Полежал и снова подошел. Теперь уж взгляд прошелся по решетке сознательно, осознанно и деловито. Концы прутьев прятались в толще стен, и Петр, внезапно заволновавшись, про себя сказал: "Стенка-то сложена из двух камней, меж коих вставлена решетка. Если наружный камень снять, то и до решетки добраться можно. Токмо с одной сторонки нужно камень убирать да снизу. Выну сии камни, а опосля из целых стен концы решетки выну, маленько расшатав".

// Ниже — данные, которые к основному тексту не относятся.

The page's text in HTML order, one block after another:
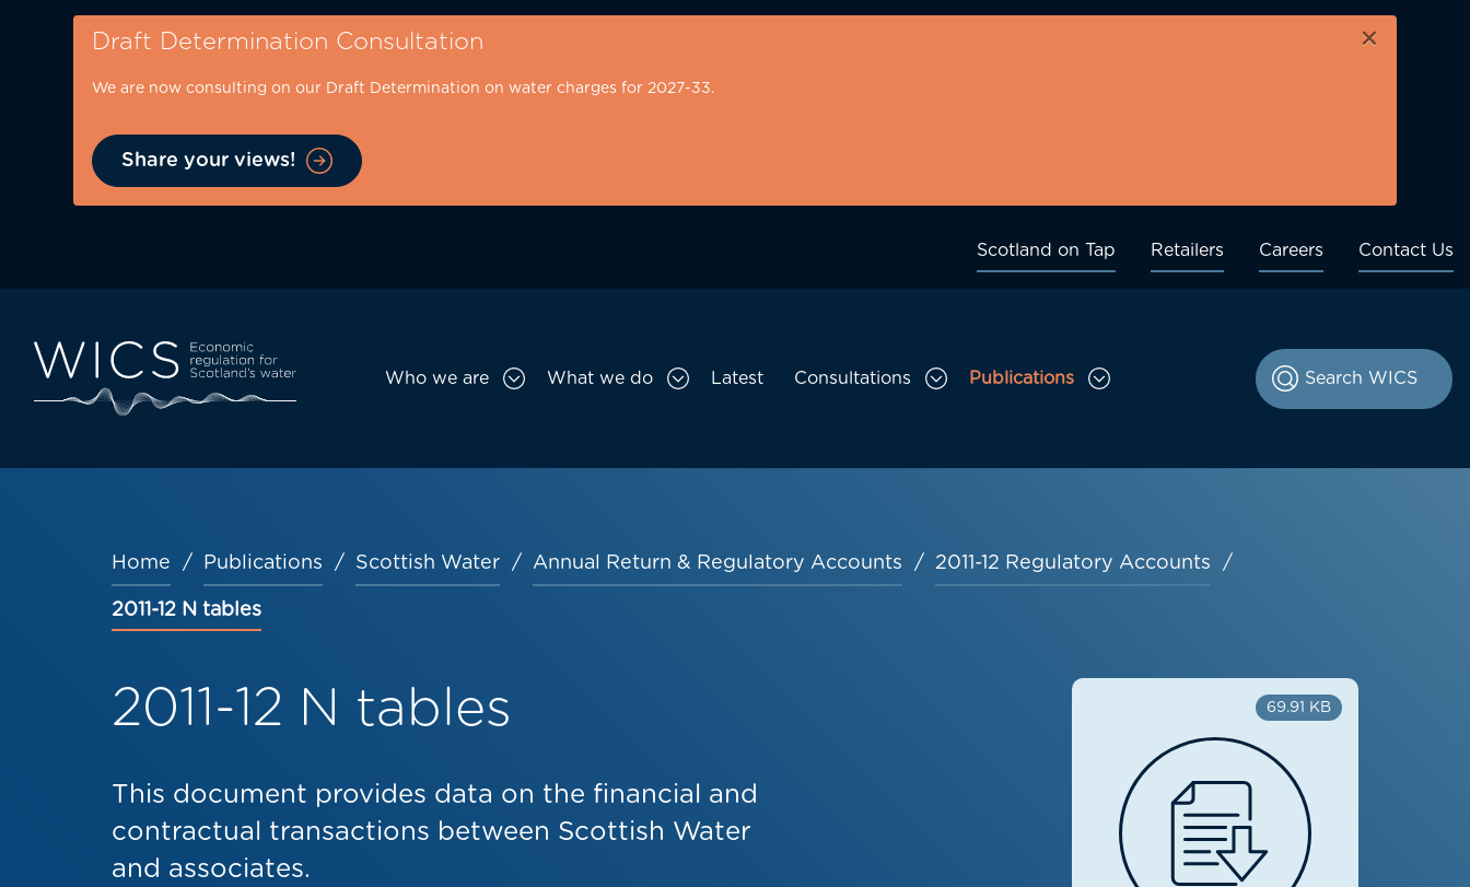
Draft Determination Consultation ×
We are now consulting on our Draft Determination on water charges for 2027-33.
Share your views!
desktop
Scotland on Tap Retailers Careers Contact Us
Main
Who we are What we do Latest Consultations Publications
Toggle Publications sub menu
Breadcrumb
Home Publications Scottish Water Annual Return & Regulatory Accounts 2011-12 Regulatory Accounts
2011-12 N tables
2011-12 N tables
This document provides data on the financial and
contractual transactions between Scottish Water
and associates.
69.91 KB

Сердце стучало громко. Он лег на постель, долго чесал отросшую, густую бороду, на окно нарочно не смотрел. Теперь к окну нужно было подходить без излишней прыти, чтоб не подсмотрели, что привлекло его. Подошел, рукой огладил дубовые панели, что закрывали камень каземата. Чтобы добраться до державших края решетки валунов, нужно было спервоначалу снять доски, обтянутые шелковыми обоями. Днем только присмотрелся, как крепятся они. Ночью же с масляным светильником, прикрытым фаянсовой чашкой, пошел к окну, на выступ амбразуры ночник поставил, отодрал обои, осторожно отодрал, нагнулся, чтобы снизу оторвать конец доски, прибитой к камню крупными гвоздями - в камне дырки, а в дырках - клинья для гвоздей. Меж камнем и доской кое-как просунул пальцы рук, ногами уперся в стены, напрягая руки, стан, видя в успехе дела путь на волю, доску потянул с такой огромной силой, что гвозди со скрипом вылезли из клиньев, а после верхний конец доски уж нетрудно было оторвать.

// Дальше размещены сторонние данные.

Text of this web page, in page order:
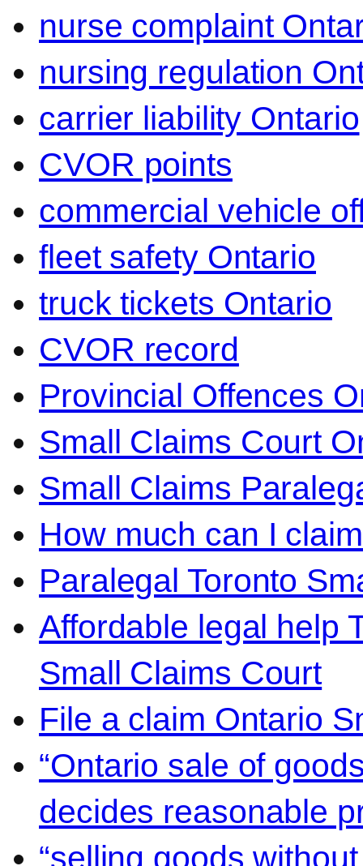
nurse complaint
nursing regulation
carrier liability Ontario
CVOR points
commercial vehicle
fleet safety Ontario
truck tickets Ontario
CVOR record
Provincial Offences
Small Claims Court
Small Claims
How much can I
Paralegal Toronto
Affordable legal help
Small Claims Court
File a claim Ontario
“Ontario sale of
decides reasonable
“selling goods

Тихонько досочку к стене поставил, стал светильником водить туда-сюда, осматривая кладку - плотная, на совесть, на яичном белке раствор, гранит отесан ровно. Гвоздь вынул из оторванной доски, потом, в запас, три остальных. Стал острием выскребать раствор, полночи так возился, то и дело поглядывая на дверь - боялся стражи. Фитилек светильника, моргнув, погас иссякло масло.
"Ладно, пускай, - подумал, - без света лучше, спокойней..."

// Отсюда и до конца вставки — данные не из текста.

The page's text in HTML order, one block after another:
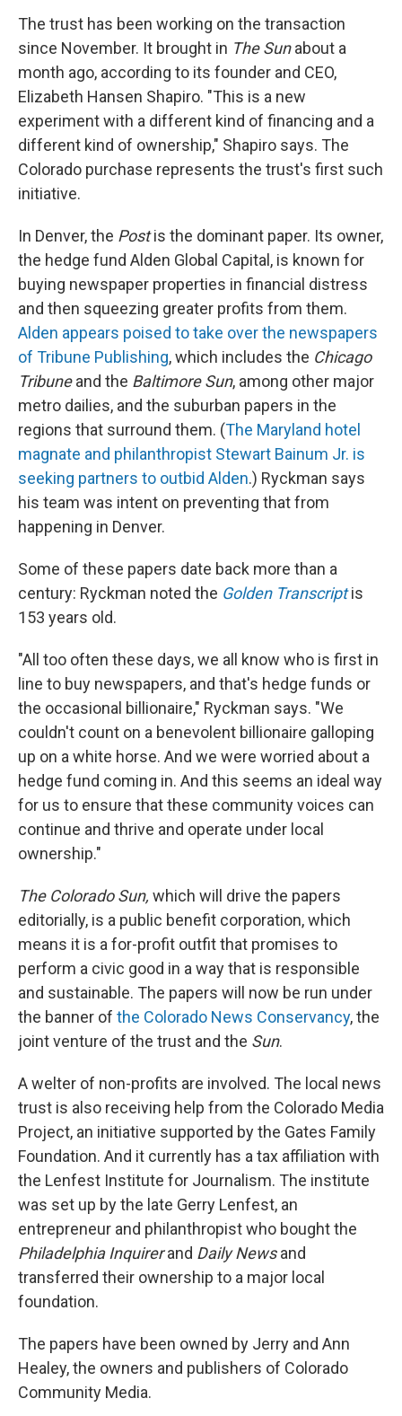
The trust has been working on the transaction
since November. It brought in The Sunabout a
month ago, according to its founder and CEO,
Elizabeth Hansen Shapiro. "This is a new
experiment with a different kind of financing and a
different kind of ownership," Shapiro says. The
Colorado purchase represents the trust's first such
initiative.
In Denver, the Postis the dominant paper. Its owner,
the hedge fund Alden Global Capital, is known for
buying newspaper properties in financial distress
and then squeezing greater profits from them.
Alden appears poised to take over the newspapers
of Tribune Publishing, which includes the Chicago
Tribuneand the Baltimore Sun, among other major
metro dailies, and the suburban papers in the
regions that surround them. (The Maryland hotel
magnate and philanthropist Stewart Bainum Jr. is
seeking partners to outbid Alden.) Ryckman says
his team was intent on preventing that from
happening in Denver.
Some of these papers date back more than a
century: Ryckman noted the Golden Transcriptis
153 years old.
"All too often these days, we all know who is first in
line to buy newspapers, and that's hedge funds or
the occasional billionaire," Ryckman says. "We
couldn't count on a benevolent billionaire galloping
up on a white horse. And we were worried about a
hedge fund coming in. And this seems an ideal way
for us to ensure that these community voices can
continue and thrive and operate under local
ownership."
The Colorado Sun, which will drive the papers
editorially, is a public benefit corporation, which
means it is a for-profit outfit that promises to
perform a civic good in a way that is responsible
and sustainable. The papers will now be run under
the banner of the Colorado News Conservancy, the
joint venture of the trust and the Sun.
A welter of non-profits are involved. The local news
trust is also receiving help from the Colorado Media
Project, an initiative supported by the Gates Family
Foundation. And it currently has a tax affiliation with
the Lenfest Institute for Journalism. The institute
was set up by the late Gerry Lenfest, an
entrepreneur and philanthropist who bought the
Philadelphia Inquirerand Daily Newsand
transferred their ownership to a major local
foundation.
The papers have been owned by Jerry and Ann
Healey, the owners and publishers of Colorado
Community Media.

Ковырял и ковырял чуть не до самого утра. Кончик источенного чуть не до половины гвоздя просунул в выщербленный работой паз - оказалось, что раствора выбрал он немало, с десятую часть вершка*. Доску к стене прижал, обои расправил поровнее и, помолившись Богу, спать пошел, страстно мечтая об одном: скорей бы пришла другая ночь, чтобы продолжилась работа...
Каждую ночь, подобно летучей мыши, вылетающей на охоту, или разбойнику, выходящему в город, чтобы подкараулить запоздалых прохожих, поднимался Петр с постели и шел к окну, выбирал окаменевший раствор не спеша, убирая крошки в чашку для питья - боялся, что увидят серый порошок и догадаются. После бросал его в ночную вазу, к нечистотам, ибо знал, что к ним особо приглядываться не будут.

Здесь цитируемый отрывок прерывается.